If you’re curious what publishers are talking about when they reference the “bluelines” of a book, these are the bluelines for It: The 25th Anniversary Special Limited Edition by Stephen King, which Cemetery Dance Publications will be publishing later this month:
This is the official approval copy the publisher gets from the printer and, as you can see, these days they aren’t blue, but they serve the same purpose. This stack of loose papers represents the way the text will be presented on the pages of the book. You look the pages over to make sure nothing got lost in translation between when you finalized the design and when the printer loaded everything up on their end. The pages are printed in black and white, even if there are color elements to the page design. Color artwork that will be tipped into the book is also not included, although you are sent separate proofs for them.

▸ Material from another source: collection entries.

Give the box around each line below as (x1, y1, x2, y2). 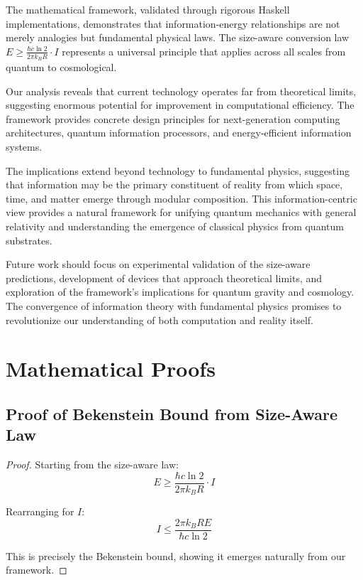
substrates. (6, 232, 52, 247)
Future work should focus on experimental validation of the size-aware (6, 257, 311, 272)
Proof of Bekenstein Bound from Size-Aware (6, 402, 337, 424)
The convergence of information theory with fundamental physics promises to (6, 298, 342, 313)
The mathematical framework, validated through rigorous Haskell (6, 2, 290, 16)
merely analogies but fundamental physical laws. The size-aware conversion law (6, 30, 350, 45)
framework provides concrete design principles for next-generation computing (6, 111, 340, 126)
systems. (6, 139, 43, 154)
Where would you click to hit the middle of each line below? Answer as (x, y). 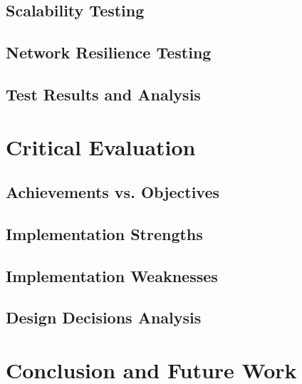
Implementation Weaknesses (112, 275)
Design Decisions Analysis (104, 317)
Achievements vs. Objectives (113, 192)
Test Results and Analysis (103, 94)
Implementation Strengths (104, 233)
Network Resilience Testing (109, 52)
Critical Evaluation (101, 146)
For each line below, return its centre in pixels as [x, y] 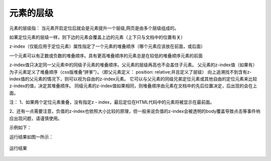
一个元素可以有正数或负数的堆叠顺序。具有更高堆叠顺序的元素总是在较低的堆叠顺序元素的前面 [106, 56]
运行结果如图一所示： [31, 137]
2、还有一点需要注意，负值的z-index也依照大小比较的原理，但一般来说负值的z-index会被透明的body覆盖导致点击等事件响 [135, 111]
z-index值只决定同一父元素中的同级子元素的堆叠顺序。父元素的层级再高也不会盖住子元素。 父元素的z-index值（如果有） [133, 65]
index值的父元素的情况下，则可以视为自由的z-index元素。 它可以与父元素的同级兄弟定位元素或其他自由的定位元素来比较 [133, 79]
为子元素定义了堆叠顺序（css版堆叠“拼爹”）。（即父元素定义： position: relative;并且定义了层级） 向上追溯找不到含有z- [130, 72]
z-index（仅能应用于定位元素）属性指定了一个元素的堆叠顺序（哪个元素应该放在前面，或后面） [107, 46]
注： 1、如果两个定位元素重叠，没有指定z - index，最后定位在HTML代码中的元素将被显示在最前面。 [112, 102]
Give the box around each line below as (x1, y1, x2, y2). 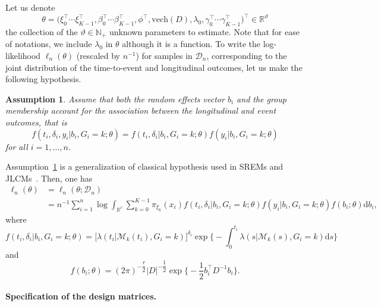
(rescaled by (76, 49, 121, 61)
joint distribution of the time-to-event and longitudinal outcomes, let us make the (5, 61, 303, 73)
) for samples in (136, 49, 193, 61)
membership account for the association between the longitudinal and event (5, 104, 276, 117)
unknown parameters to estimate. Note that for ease (109, 25, 300, 38)
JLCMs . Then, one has (5, 171, 93, 184)
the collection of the (5, 25, 78, 38)
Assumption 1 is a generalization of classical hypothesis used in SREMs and (5, 160, 284, 173)
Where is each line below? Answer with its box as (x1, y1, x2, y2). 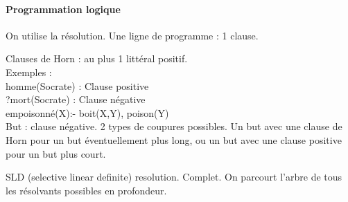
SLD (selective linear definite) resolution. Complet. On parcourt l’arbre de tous (6, 169, 342, 184)
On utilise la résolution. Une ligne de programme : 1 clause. (6, 28, 259, 42)
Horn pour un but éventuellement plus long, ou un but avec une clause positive (6, 132, 342, 147)
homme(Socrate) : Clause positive (6, 78, 149, 93)
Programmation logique (6, 1, 121, 16)
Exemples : (6, 64, 52, 79)
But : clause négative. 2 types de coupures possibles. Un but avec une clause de (6, 119, 342, 134)
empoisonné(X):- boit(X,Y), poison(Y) (6, 105, 169, 120)
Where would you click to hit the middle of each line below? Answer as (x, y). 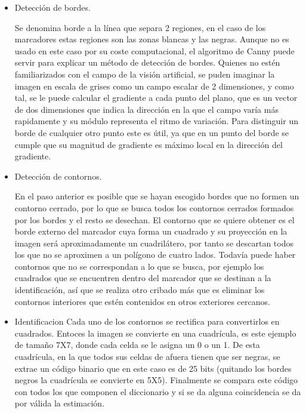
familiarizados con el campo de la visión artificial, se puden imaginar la (145, 74)
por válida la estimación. (60, 403)
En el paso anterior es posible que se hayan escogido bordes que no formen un (157, 196)
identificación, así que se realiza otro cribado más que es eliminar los (140, 290)
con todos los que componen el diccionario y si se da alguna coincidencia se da (158, 391)
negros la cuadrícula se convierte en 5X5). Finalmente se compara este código (156, 380)
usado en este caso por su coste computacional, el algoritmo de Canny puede (154, 50)
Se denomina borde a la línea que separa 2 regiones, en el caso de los (140, 27)
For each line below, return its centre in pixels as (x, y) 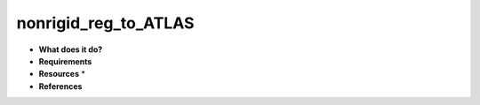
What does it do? (71, 49)
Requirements (65, 61)
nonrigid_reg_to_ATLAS (105, 23)
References (60, 86)
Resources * (62, 74)
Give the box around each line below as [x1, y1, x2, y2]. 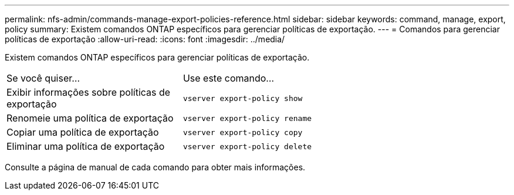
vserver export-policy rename [182, 113, 312, 123]
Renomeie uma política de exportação [6, 112, 174, 124]
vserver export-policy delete [182, 142, 312, 151]
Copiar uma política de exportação [6, 126, 159, 138]
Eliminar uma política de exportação [6, 140, 165, 152]
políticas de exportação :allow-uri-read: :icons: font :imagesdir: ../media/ [5, 34, 285, 44]
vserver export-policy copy [182, 127, 303, 137]
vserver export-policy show [182, 93, 303, 103]
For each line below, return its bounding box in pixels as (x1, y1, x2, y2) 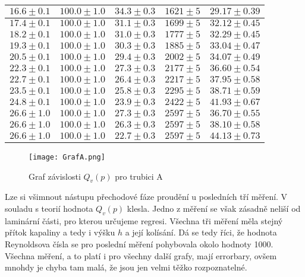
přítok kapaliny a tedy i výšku (5, 226, 115, 238)
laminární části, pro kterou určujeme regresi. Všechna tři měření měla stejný (5, 214, 283, 227)
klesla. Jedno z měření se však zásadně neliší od (127, 202, 301, 215)
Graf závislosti (29, 170, 81, 182)
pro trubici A (115, 170, 163, 182)
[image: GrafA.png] (29, 153, 105, 161)
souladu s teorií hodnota (5, 202, 93, 215)
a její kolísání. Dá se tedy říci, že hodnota (125, 226, 277, 238)
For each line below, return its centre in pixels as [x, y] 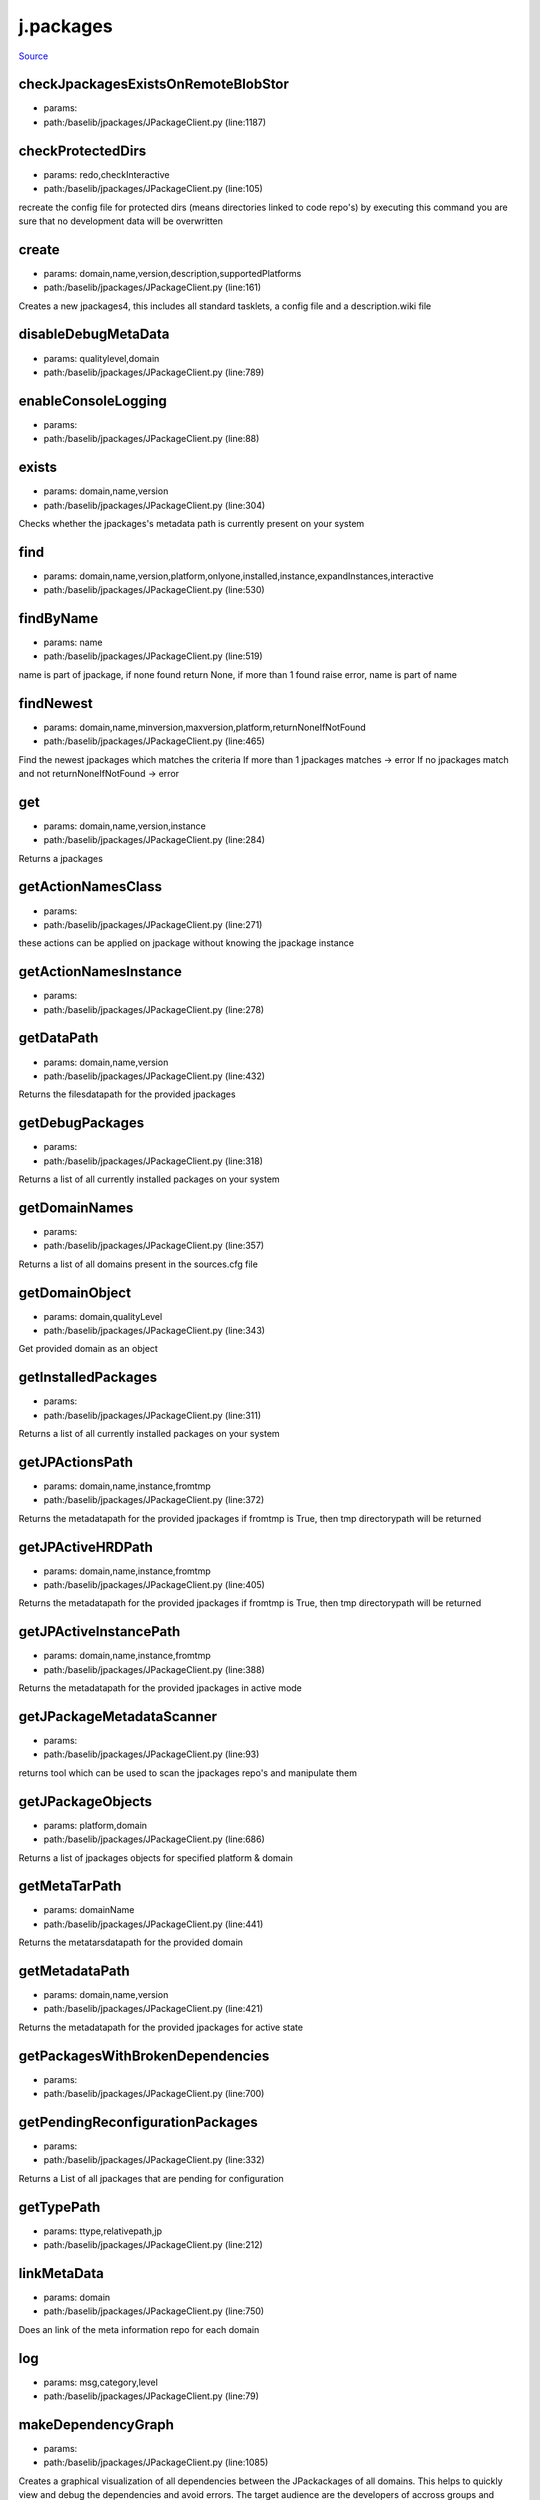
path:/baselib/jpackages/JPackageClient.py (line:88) [151, 439]
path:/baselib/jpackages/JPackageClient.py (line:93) [151, 1754]
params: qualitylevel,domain [101, 358]
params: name [73, 642]
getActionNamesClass [90, 886]
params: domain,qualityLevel [103, 1316]
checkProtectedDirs [82, 150]
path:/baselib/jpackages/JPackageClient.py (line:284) [154, 840]
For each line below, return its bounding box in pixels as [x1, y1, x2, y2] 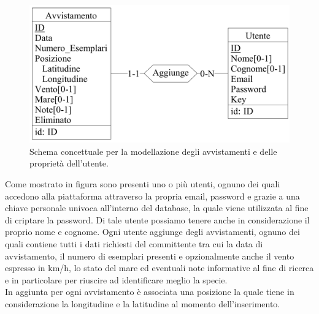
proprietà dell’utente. [29, 157, 109, 170]
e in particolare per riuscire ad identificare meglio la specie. [5, 273, 228, 286]
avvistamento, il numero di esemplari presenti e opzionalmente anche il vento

For more complicated projects, you have the option of asking for a “folded and gathered” proof. This is done after you approve the bluelines. The F&G is printed on the same presses that will be printing your actual book, so to create the F&G, one copy of the book is basically run off the press all by itself. The F&G includes everything the final book will: all color elements, the artwork that will be tipped in, etc. Here is what the F&G for It by Stephen King looks like:
Those are the real pages and the real artwork, printed on the real paper stock that will be used for the book. The pages are grouped in their signatures of 8, 16, or 32 pages, but they are not yet bound together.
So the F&G is essentially the final book, just without a binding. It is the absolute last chance to fix any problems.